JRA栗東トレーニングセンター・競走馬診療所・装蹄室・金子大作さん
足が痛い馬というのは長い間足をあげていたり釘を打ち付けたりするのが非常に負担なんですね。特に生まれたての仔馬で何かやらなきゃいけない時は釘は打てないですから、そういう時はこういうもの(3Dプリントシュー)を使うことによって人馬の負担が非常に減るというところです。今までは海外製の既製品のものがあるんですね。そういうものを使っていたんですけれども、それはあくまでも既製品なので、本当にその馬が欲しい大きさであったり高さであったりすることはないんですね。あと、最も重要というか大きな問題なのが、装蹄師の熟練度によって効果が変わってしまう。
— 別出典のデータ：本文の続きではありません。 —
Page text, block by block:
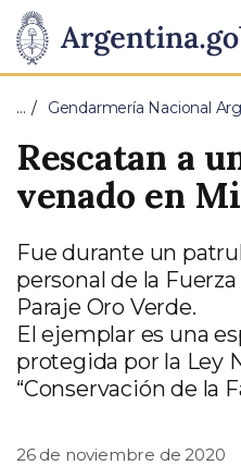
Presidencia
de
la
Nación
Pasar al contenido
… Gendarmería Nacional
Rescatan a
venado en
Fue durante un
personal de la
Paraje Oro Verde.
El ejemplar es una
protegida por la Ley
“Conservación de la
26 de noviembre de 2020
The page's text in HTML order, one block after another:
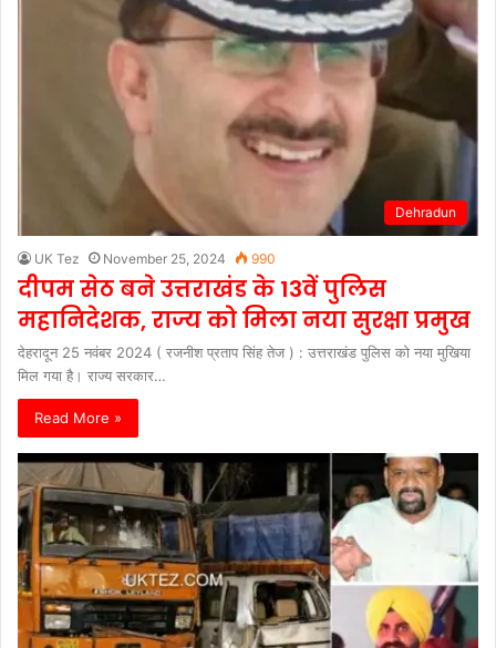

ですから、この3Dプリントシューであれば、今までの経験上、これぐらいの足の曲がりだったらここにこれぐらいのものを付ければいいというものをあらかじめ作っておくことができて、さらにスリッパ状の形にすることによって、接着剤を付けて装着するだけで誰でも同じ効果が得られますよというところを我々が今もまだ目指しているところですね。
これまで治療用の蹄鉄は、木や樹脂のものを使用していて接着剤や包帯で固定していましたが、これが外れてしまうことが多かったんです。
今回の3Dプリントシューば、蹄の底の形を3Dデータで設計、側面カバーの部分を温めて柔らかくして、蹄に押し当てて形を合わせることにより完全なオーダーメイド蹄鉄に。
3Dプリントの設計図
また、装蹄師不足という面でも、治療が行き届かない現場で例えば獣医さんが、装蹄師が対応するまでの応急処置としてこの3Dプリントシューを使うこともできるということです。(最終的には装蹄師の適切な対応が必要)
今まで治療が間に合わなかった仔馬を少しでも多く救うことが期待されています。
この3Dプリントシューによって矯正が成功し無事に競走馬としてデビューした馬もいて、着実に勝利を重ねているという嬉しい結果も出ているようです!最先端の技術と職人の技、その両方が、馬の未来をしっかり支えているようでした。